Other people's ideals, beliefs or ways of living can be different from yours, so just because they didn't live up to your expectations doesn't mean they're disrespectful. Also, people can behave negatively because of their own insecurities, health factors, chemical imbalance, fear, greed, anger and so on.

It's not always about you - so don't take it personally. Nevertheless you still have to decide if that's healthy situation to allow yourself to be a part of. Will "sticking around" serve your better purpose? You are ultimately the decision-maker whether you want to "stick-around" to be either intentionally or unintentionally disrespected. Another person's behavior to disrespect you is truly your own dilemma if you choose to remain and accept.
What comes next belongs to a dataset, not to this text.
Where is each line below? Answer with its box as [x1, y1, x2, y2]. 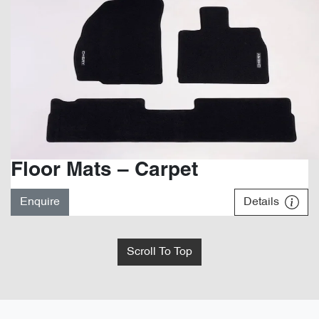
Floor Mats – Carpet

The fundamental ingredients of respect and trust are the foundation of all successful relationships. Difficult as it is, there's one thing you can do to earn respect from a person who's in the habit of disrespecting you. You have to distance yourself from them, not just emotionally or mentally, but physically. Don't threaten to leave unless you mean it, and when you mean it, do it. If you can't do it for yourself and your precious spirit that deserves respect, do it for the other person, and the lesson they need to learn that for every act of disrespect, there really is a price to pay.